They make sure this is all relatively sobered — that it’s plausible.
Shampoo chronicles 24 hours in the life of George Roundy (Warren Beatty), a Los Angeles hairdresser who is as dedicated to womanizing as he is to trimming bangs. His womanizing is so all-consuming, in fact, that one might think that’s why he got into his field in the first place. It’s not for the love of an art where the tools to create are scissors and freshly dyed tresses; it’s for a love of women and sex and wanting to have more of both in a steadier stream. But he really does love it. Sex is a bonus. George’s idea of a good first date might involve him coming over to a woman’s house and giving her a new look. When he asks if he can do her hair outside of the salon, it’s a pick-up line. He’s not trying to say that her hair looks bad, necessarily, but imagine what it could look like if he were able to get his hands on it. It's follicular foreplay. George’s outward self-possession and nonchalance about life in general (all that matters, it seems, is seeking pleasure) is so appealing that we almost envy him. “I’m never serious about anything,” George at one point tells someone almost proudly. How serious is he when he says that?

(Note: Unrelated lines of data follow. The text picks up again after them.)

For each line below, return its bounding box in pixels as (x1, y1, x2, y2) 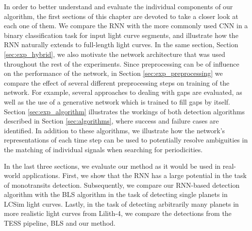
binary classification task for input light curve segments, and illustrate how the (4, 30, 238, 40)
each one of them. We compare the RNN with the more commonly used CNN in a (4, 20, 248, 31)
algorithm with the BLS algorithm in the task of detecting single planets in (4, 189, 228, 199)
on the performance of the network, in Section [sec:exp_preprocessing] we (4, 68, 223, 78)
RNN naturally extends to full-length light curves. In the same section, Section (4, 39, 238, 50)
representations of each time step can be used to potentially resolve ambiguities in (4, 135, 248, 145)
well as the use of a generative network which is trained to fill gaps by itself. (4, 96, 230, 107)
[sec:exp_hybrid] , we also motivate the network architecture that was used (4, 49, 225, 59)
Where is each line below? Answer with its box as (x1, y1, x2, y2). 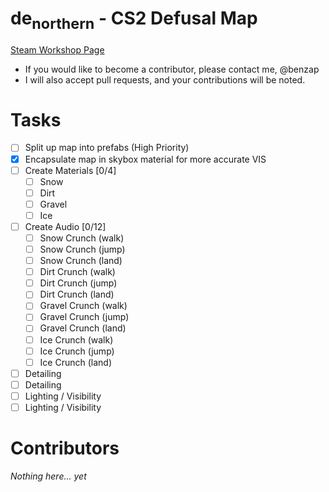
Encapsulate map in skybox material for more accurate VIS (24, 153, 267, 165)
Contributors (10, 437, 120, 460)
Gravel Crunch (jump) (39, 311, 130, 323)
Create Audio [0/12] (24, 220, 107, 232)
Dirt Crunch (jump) (39, 277, 118, 289)
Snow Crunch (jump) (39, 243, 126, 256)
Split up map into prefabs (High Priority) (24, 142, 190, 154)
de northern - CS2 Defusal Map (10, 7, 258, 33)
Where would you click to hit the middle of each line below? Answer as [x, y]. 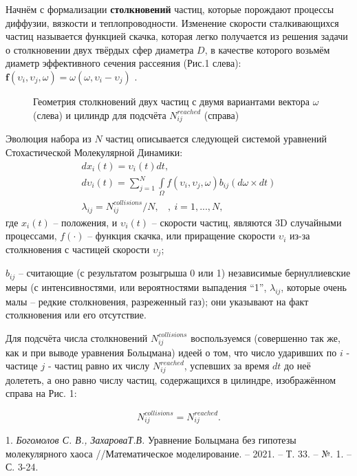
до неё [297, 366]
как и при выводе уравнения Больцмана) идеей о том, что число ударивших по [171, 352]
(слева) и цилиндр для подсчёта [100, 115]
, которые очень [314, 286]
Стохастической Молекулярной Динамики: [94, 152]
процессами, [31, 236]
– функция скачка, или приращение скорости [181, 236]
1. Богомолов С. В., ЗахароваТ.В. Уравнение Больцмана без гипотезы [151, 440]
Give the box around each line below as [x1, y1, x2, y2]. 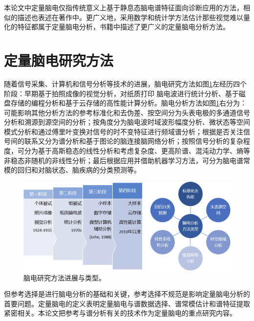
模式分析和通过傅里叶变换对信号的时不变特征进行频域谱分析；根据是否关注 [4, 126, 243, 136]
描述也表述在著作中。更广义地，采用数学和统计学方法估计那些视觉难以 [17, 12, 243, 22]
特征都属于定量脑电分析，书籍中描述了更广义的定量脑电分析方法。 [17, 21, 230, 32]
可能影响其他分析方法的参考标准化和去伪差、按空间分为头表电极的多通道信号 [4, 107, 250, 117]
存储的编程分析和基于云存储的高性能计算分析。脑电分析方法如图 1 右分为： [10, 98, 247, 108]
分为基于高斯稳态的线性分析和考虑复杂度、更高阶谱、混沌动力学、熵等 [24, 146, 250, 156]
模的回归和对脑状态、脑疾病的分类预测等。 [4, 165, 141, 175]
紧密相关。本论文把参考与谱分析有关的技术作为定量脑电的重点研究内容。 [4, 308, 236, 318]
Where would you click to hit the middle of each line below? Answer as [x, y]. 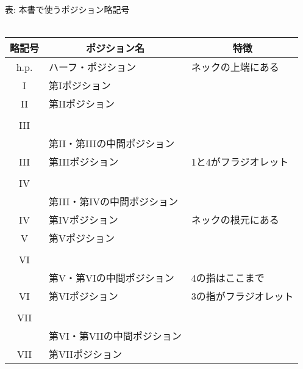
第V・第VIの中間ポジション [112, 278]
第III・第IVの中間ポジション [114, 202]
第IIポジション [82, 104]
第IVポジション [84, 220]
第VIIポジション [86, 354]
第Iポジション [80, 86]
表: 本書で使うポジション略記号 [67, 9]
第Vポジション [82, 238]
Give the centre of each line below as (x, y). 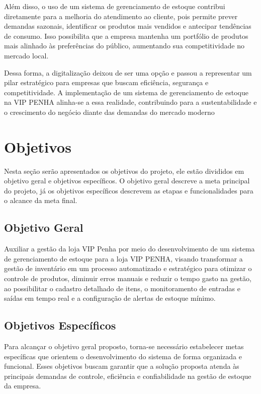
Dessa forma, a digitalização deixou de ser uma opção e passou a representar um (128, 72)
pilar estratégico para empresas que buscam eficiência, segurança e (106, 82)
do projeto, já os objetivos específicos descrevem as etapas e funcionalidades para (129, 190)
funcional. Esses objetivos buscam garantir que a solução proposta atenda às (122, 366)
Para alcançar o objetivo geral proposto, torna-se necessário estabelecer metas (124, 346)
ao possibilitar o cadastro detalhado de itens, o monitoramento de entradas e (122, 288)
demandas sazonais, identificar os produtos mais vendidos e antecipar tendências (128, 26)
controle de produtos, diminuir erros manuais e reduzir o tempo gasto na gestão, (128, 278)
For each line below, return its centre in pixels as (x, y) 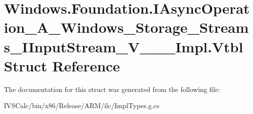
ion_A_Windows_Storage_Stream (126, 27)
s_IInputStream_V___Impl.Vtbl (124, 46)
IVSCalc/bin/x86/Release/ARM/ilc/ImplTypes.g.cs (82, 105)
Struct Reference (62, 65)
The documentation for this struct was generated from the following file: (112, 89)
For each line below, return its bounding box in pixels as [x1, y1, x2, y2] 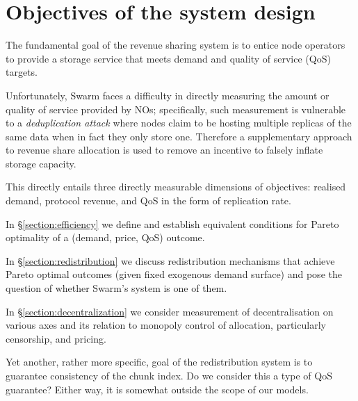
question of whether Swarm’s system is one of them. [6, 281, 227, 295]
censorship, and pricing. [6, 331, 106, 345]
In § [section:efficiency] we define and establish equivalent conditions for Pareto [6, 216, 339, 231]
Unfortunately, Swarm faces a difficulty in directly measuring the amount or [6, 88, 329, 102]
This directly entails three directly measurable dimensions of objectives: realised [6, 179, 346, 194]
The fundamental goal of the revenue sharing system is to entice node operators [6, 38, 345, 52]
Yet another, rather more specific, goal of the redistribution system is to [6, 354, 313, 369]
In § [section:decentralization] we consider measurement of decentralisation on [6, 304, 334, 318]
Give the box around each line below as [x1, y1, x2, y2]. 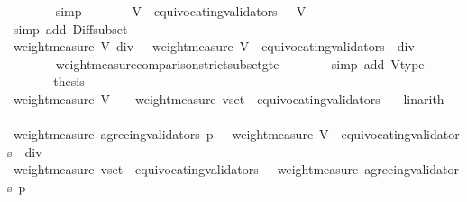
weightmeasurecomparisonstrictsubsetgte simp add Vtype [55, 54, 425, 73]
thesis [53, 72, 85, 91]
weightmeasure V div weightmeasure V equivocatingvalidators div [13, 37, 415, 56]
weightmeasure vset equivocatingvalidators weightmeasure [13, 160, 359, 179]
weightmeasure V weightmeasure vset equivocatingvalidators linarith [13, 89, 444, 108]
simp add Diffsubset [13, 19, 128, 38]
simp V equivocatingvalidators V [55, 2, 307, 20]
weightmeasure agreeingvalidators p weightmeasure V [13, 125, 329, 144]
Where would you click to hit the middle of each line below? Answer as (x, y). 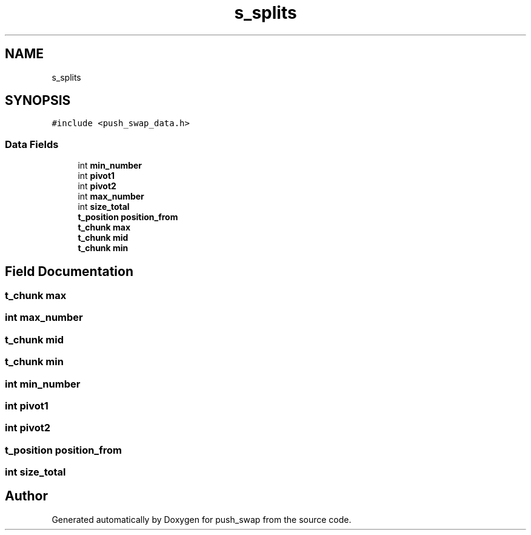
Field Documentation (69, 271)
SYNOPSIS (38, 101)
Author (26, 496)
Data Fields (32, 144)
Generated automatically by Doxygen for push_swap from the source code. (202, 519)
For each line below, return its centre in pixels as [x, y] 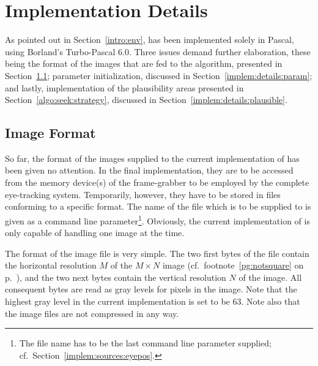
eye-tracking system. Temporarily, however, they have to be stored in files [143, 194]
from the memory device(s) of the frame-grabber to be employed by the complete [157, 182]
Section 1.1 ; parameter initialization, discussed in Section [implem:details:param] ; [159, 75]
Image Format [50, 133]
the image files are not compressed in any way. [92, 313]
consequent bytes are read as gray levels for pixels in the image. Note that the [151, 289]
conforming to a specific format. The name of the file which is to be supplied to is [158, 206]
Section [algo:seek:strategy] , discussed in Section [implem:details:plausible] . [146, 100]
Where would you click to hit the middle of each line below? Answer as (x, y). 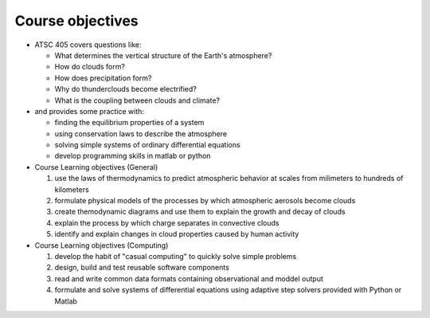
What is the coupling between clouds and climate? (137, 100)
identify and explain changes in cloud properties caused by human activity (177, 234)
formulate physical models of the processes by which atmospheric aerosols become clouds (205, 201)
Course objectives (76, 21)
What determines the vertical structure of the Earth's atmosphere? (163, 55)
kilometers (72, 189)
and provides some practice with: (90, 111)
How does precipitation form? (103, 78)
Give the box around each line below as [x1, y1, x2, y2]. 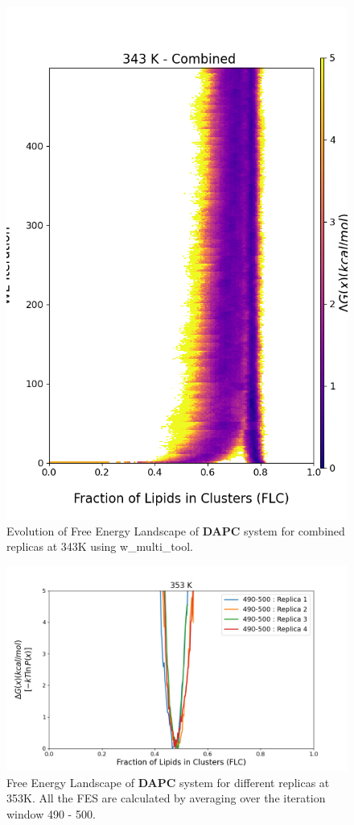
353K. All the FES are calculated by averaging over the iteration [6, 790, 326, 806]
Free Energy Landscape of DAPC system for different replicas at [6, 773, 330, 790]
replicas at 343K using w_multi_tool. [6, 538, 193, 555]
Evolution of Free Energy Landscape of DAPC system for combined [6, 522, 345, 539]
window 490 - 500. [6, 805, 96, 822]
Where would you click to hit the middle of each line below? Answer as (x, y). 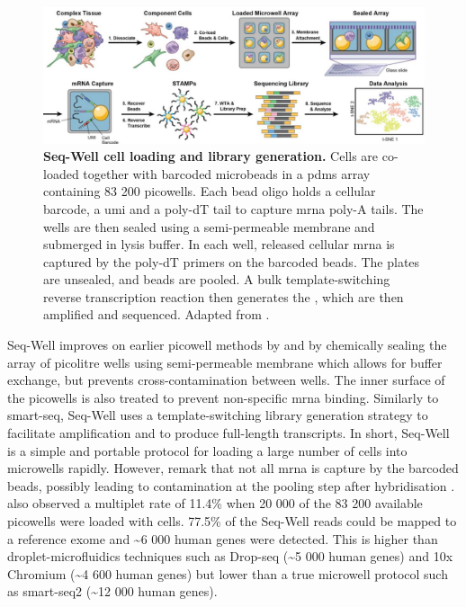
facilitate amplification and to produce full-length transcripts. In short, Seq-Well (229, 433)
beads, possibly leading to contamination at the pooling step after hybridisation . (231, 485)
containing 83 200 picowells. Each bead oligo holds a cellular (210, 191)
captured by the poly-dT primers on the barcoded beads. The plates (232, 261)
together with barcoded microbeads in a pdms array (227, 173)
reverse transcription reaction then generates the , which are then (224, 296)
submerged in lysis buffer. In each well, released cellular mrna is (219, 244)
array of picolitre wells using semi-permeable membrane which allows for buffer (225, 362)
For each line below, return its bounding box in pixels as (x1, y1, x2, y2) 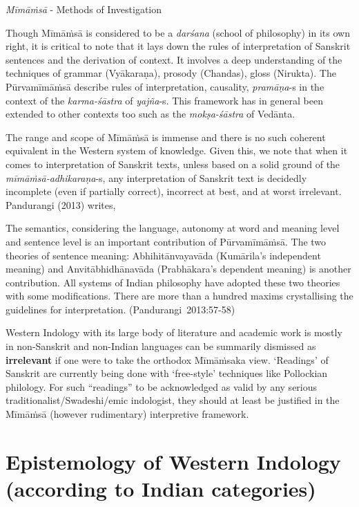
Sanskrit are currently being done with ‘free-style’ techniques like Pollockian (6, 366, 328, 380)
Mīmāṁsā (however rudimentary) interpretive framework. (6, 407, 249, 421)
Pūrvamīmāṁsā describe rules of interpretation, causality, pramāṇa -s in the (6, 79, 324, 93)
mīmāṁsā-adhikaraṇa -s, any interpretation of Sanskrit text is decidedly (6, 170, 307, 185)
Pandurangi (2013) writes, (6, 197, 116, 212)
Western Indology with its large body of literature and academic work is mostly (6, 325, 342, 340)
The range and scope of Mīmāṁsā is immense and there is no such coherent (6, 129, 326, 144)
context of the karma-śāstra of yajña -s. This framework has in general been (6, 93, 324, 107)
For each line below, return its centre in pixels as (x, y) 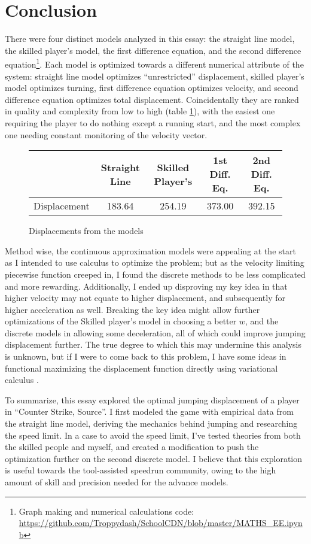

George was reportedly inspired by stylist to the stars Jay Sebring (more infamous for being one of those killed alongside Sharon Tate by Charles Manson's acolytes), but audiences are clearly supposed to be tickled by the conspicuous reality that he is a cartoon version of the man playing him — the famous womanizer who would continue being a famous womanizer until the early 1990s, when Annette Bening proved herself too irresistible to not settle down with.
Shampoo is set in 1968. It begins the morning of that year’s Election Day and ends the dawn after Richard Nixon’s win has been confirmed. It’s the kickoff of a disastrous presidency that the world does not yet know will be disastrous; it’s also the kickoff of a disastrous day for George he's not anticipating to be
disastrous. He figures today, like most days, will probably encompass his usual frenetic bed-hopping routine, with work and a handful of election parties just
seasonings on top of his various rendezvouses. Right now George is pinging between an endearing actress with a megawatt smile named Jill (Goldie Hawn); her perpetually vexed best friend Jackie (Julie Christie), with whom George used to be in a real relationship but is now just having sex with once in a while; and Felicia (Lee Grant), the always-huffy wife of a successful, conservative-leaning businessman named Lester (Jack Warden).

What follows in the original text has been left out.